Wednesday, July 30, 2014

Here is the post I thought I deleted. Turns out I'm just not good with Smart phones. Since I wrote most of this before my last post, I kinda Tarantino'd it.

I realized that the only thing I've been writing on has been where I was in my addiction. I'd like to write about where I am today in my recovery, and also how my addiction has manifested itself in other ways.

Recovery has a lot to offer. I have learned to accept myself for who I am, my character defects and all, while trying to accept others for who they are. I found it's a lot easier to accept myself than others. When I accept myself I learn to understand my actions and take a look at why I do what I do. I don't always like the answer I get, but I always get an answer.

I have gained so many strong relationships through the program. People who understand me at the deepest level. They know my fears and my struggles because they are either going  through it too or have already gone through it. How can a friend outside the program understand me seeing a leaf on the ground and wanting to use over it ? Sounds ridiculous but believe me, its happened.
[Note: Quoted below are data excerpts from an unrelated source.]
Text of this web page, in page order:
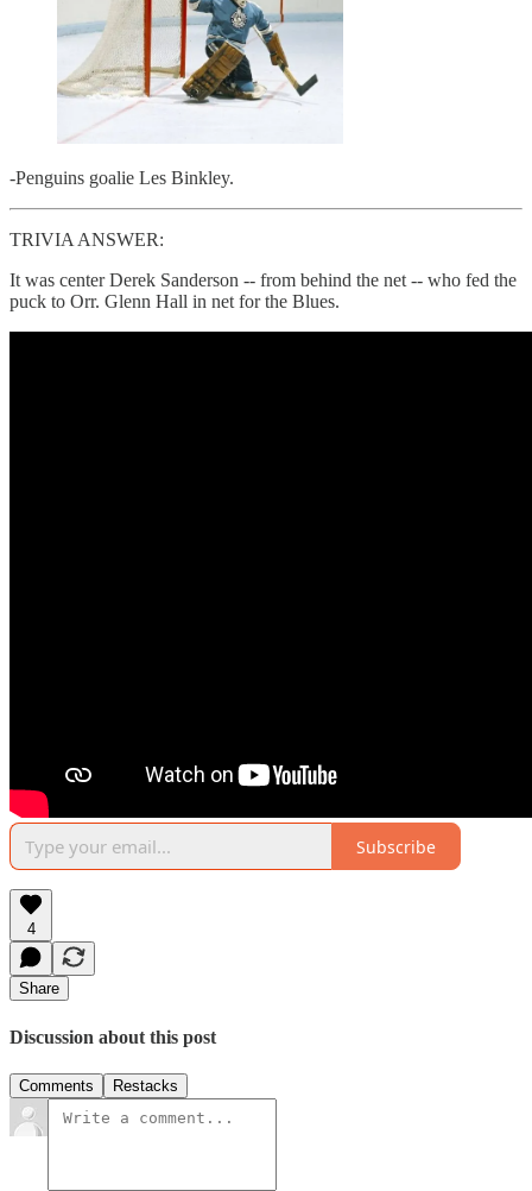
-Penguins goalie Les Binkley.
TRIVIA ANSWER:
It was center Derek Sanderson -- from behind the net -- who fed the
puck to Orr. Glenn Hall in net for the Blues.
Subscribe
4
Share
Discussion about this post
Comments Restacks
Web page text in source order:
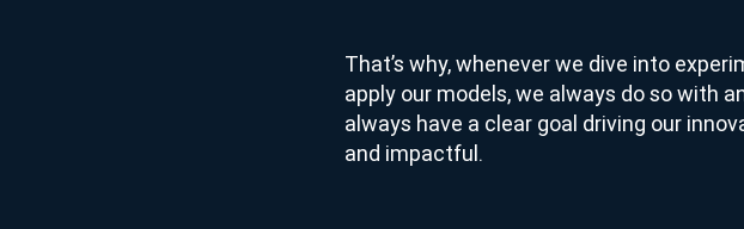
That’s why, whenever we dive into
apply our models, we always do so with
always have a clear goal driving our
and impactful.
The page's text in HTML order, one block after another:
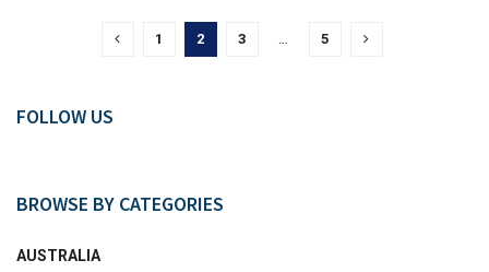
1 2 3 5
FOLLOW US
BROWSE BY CATEGORIES
AUSTRALIA

I think the most important thing I've gained in the past 2 years would have to be my relationship with my Higher Power. I have gained strength through Him like you wouldn't believe, like I wouldn't have believed 2 years ago. I pray every morning and every night, and whenever I need to during the day. I heard a good line in a meeting once, 'I don't care if there's a God or not, but believing in one works for me'. That made perfect sense to me, because I over think everything. But I do have proof today of a Higher Power and I will write about that another time. I think should dedicate a post for that only. (Which was posted before this, hence the Tarantino'd comment)
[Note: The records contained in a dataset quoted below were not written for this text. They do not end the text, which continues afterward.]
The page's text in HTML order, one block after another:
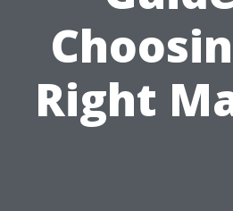
Right
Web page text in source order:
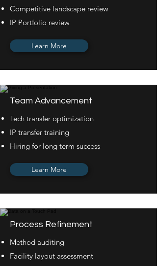
Competitive landscape review
IP Portfolio review
Learn More
Team Advancement
Tech transfer optimization
IP transfer training
Hiring for long term success
Learn More
Process Refinement
Method auditing
Facility layout assessment
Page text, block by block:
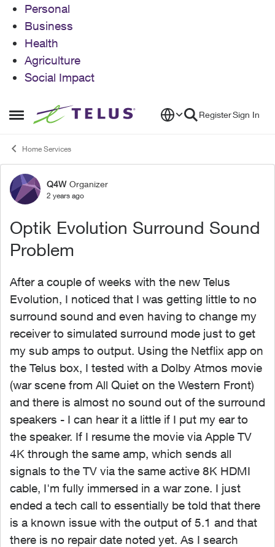
Personal
Business
Health
Agriculture
Social Impact
Open Side Menu
Skip to content RegisterSign In
Home Services
Forum Discussion
Q4W Organizer
2 years ago
Optik Evolution Surround Sound
Problem
After a couple of weeks with the new Telus
Evolution, I noticed that I was getting little to no
surround sound and even having to change my
receiver to simulated surround mode just to get
my sub amps to output. Using the Netflix app on
the Telus box, I tested with a Dolby Atmos movie
(war scene from All Quiet on the Western Front)
and there is almost no sound out of the surround
speakers - I can hear it a little if I put my ear to
the speaker. If I resume the movie via Apple TV
4K through the same amp, which sends all
signals to the TV via the same active 8K HDMI
cable, I'm fully immersed in a war zone. I just
ended a tech call to essentially be told that there
is a known issue with the output of 5.1 and that
there is no repair date noted yet. As I search
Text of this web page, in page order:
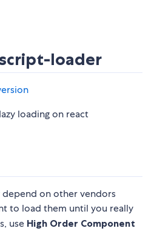
loader
loading on react
on other vendors
to load them until you really
use High Order Component
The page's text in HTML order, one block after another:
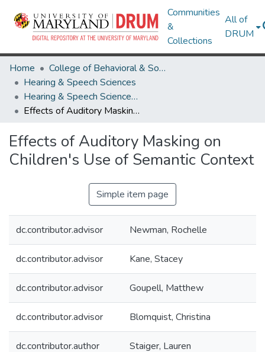
Communities
&
Collections
All of
DRUM
Home
College of Behavioral & Social Sciences
Hearing & Speech Sciences
Hearing & Speech Sciences Undergraduate Honors Theses
Effects of Auditory Masking on Children's Use of Semantic Context
Effects of Auditory Masking on
Children's Use of Semantic Context
Simple item page
dc.contributor.advisor Newman, Rochelle
dc.contributor.advisor Kane, Stacey
dc.contributor.advisor Goupell, Matthew
dc.contributor.advisor Blomquist, Christina
dc.contributor.author Staiger, Lauren
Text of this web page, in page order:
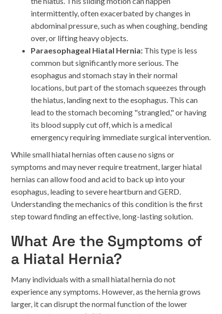
intermittently, often exacerbated by changes in
abdominal pressure, such as when coughing, bending
over, or lifting heavy objects.
Paraesophageal Hiatal Hernia: This type is less
common but significantly more serious. The
esophagus and stomach stay in their normal
locations, but part of the stomach squeezes through
the hiatus, landing next to the esophagus. This can
lead to the stomach becoming "strangled," or having
its blood supply cut off, which is a medical
emergency requiring immediate surgical intervention.
While small hiatal hernias often cause no signs or
symptoms and may never require treatment, larger hiatal
hernias can allow food and acid to back up into your
esophagus, leading to severe heartburn and GERD.
Understanding the mechanics of this condition is the first
step toward finding an effective, long-lasting solution.
What Are the Symptoms of
a Hiatal Hernia?
Many individuals with a small hiatal hernia do not
experience any symptoms. However, as the hernia grows
larger, it can disrupt the normal function of the lower
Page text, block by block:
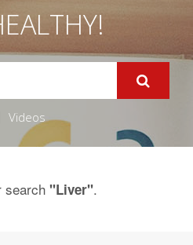
Videos
search "Liver".
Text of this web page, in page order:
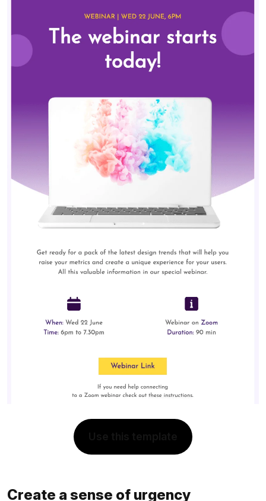
Create a sense of urgency
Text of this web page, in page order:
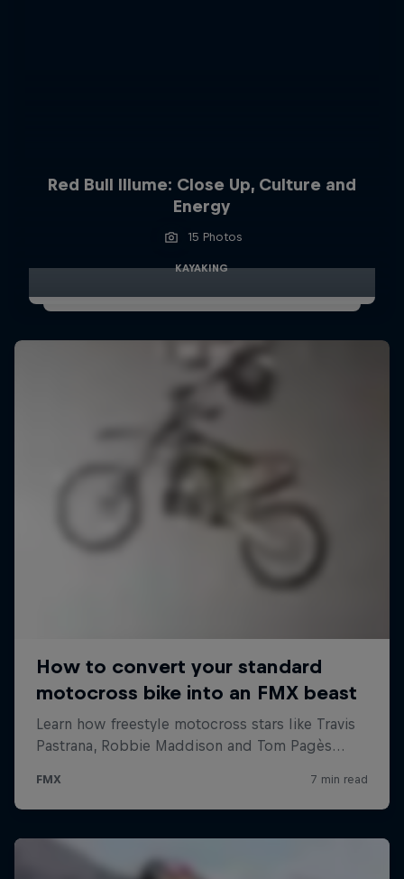
Red Bull Illume: Close Up, Culture and
Energy
15 Photos
KAYAKING
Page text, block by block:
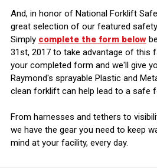
And, in honor of National Forklift
great selection of our featured
Simply complete the form below
31st, 2017 to take advantage of this
your completed form and we'll give
Raymond's sprayable Plastic and
clean forklift can help lead to a safe
From harnesses and tethers to
we have the gear you need to keep
mind at your facility, every day.
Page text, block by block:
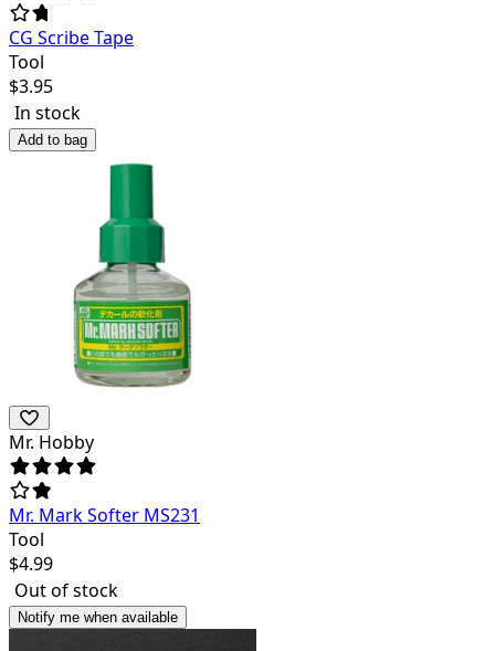
CG Scribe Tape
Tool
$3.95
In stock
Add to bag
Mr. Hobby
Mr. Mark Softer MS231
Tool
$4.99
Out of stock
Notify me when available
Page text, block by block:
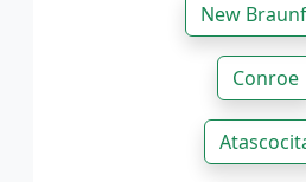
New
Conroe
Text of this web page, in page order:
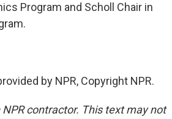
Program and Scholl Chair in
by NPR, Copyright NPR.
contractor. This text may not
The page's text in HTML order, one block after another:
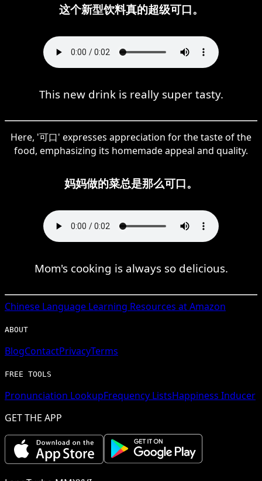
这个新型饮料真的超级可口。
This new drink is really super tasty.
Here, '可口' expresses appreciation for the taste of the
food, emphasizing its homemade appeal and quality.
妈妈做的菜总是那么可口。
Mom's cooking is always so delicious.
Chinese Language Learning Resources at Amazon
ABOUT
BlogContactPrivacyTerms
FREE TOOLS
Pronunciation LookupFrequency ListsHappiness Inducer
GET THE APP
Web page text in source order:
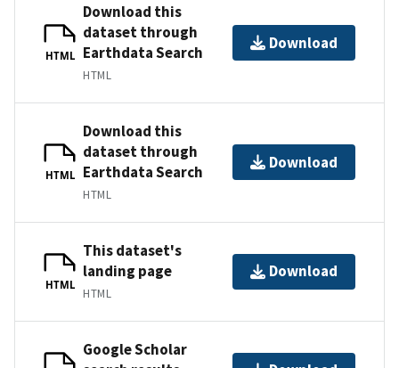
HTML
Download this
dataset through
Earthdata Search
HTML
Download
HTML
Download this
dataset through
Earthdata Search
HTML
Download
HTML
This dataset's
landing page
HTML
Download
Google Scholar
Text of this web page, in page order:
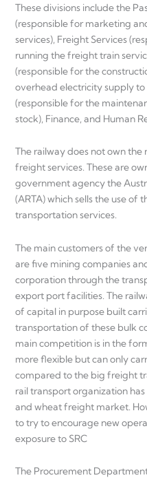
These divisions include the
(responsible for marketing
services), Freight Services
running the freight train
(responsible for the
overhead electricity supply to
(responsible for the
stock), Finance, and Human
The railway does not own the
freight services. These are
government agency the
(ARTA) which sells the use of
transportation services.
The main customers of the
are five mining companies
corporation through the
export port facilities. The
of capital in purpose built
transportation of these bulk
main competition is in the
more flexible but can only
compared to the big freight
rail transport organization
and wheat freight market.
to try to encourage new
exposure to SRC
The Procurement
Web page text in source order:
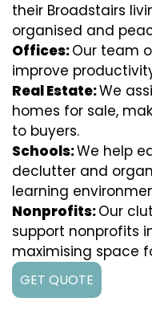
their Broadstairs
organised and
Offices:Our team
improve
Real Estate:We
homes for sale,
to buyers.
Schools:We help
declutter and
learning
Nonprofits:Our
support nonprofits
maximising space
GET QUOTE
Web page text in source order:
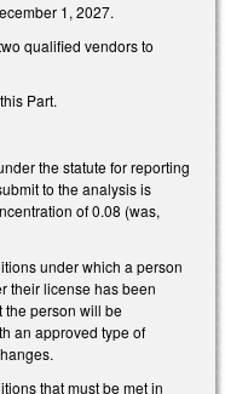
1, 2027.
qualified vendors to
Part.
the statute for reporting
to the analysis is
of 0.08 (was,
under which a person
their license has been
the person will be
an approved type of
that must be met in

Now, for my where my addiction is at now. Like any addict I have no control over the 'how much is too much' part of my brain, I go to too many meetings, or no meetings, I call my sponsor everyday, or not for 2 weeks, I work on steps everyday or never. Why can't I find that balance. I finally started working again and I spend all my time working or sleeping. Then it comes to relationships, oh the need for approval by the opposite sex, from the same sex too I suppose. I've been getting better with that because my 'approval rate' has risen since being clean. I found something out recently. No one likes a dirty, lying drug addict. But people do like the honest, sometimes too honest, still dirty, clean addict. To dig deeper into the opposite sex approval, I have this problem. The problem is I don't know when women are flirting or just being nice. Its made many awkward moments for me in life. And ultimately ended a lot of friendships that I took as being more. I've been told to not read into things too much or quit being neurotic. But I guess that's just me. I suppose one day I'll find a woman as awkward as me, but I'll probably find her unattractive because of her odd ways. The struggle for happiness is real, people!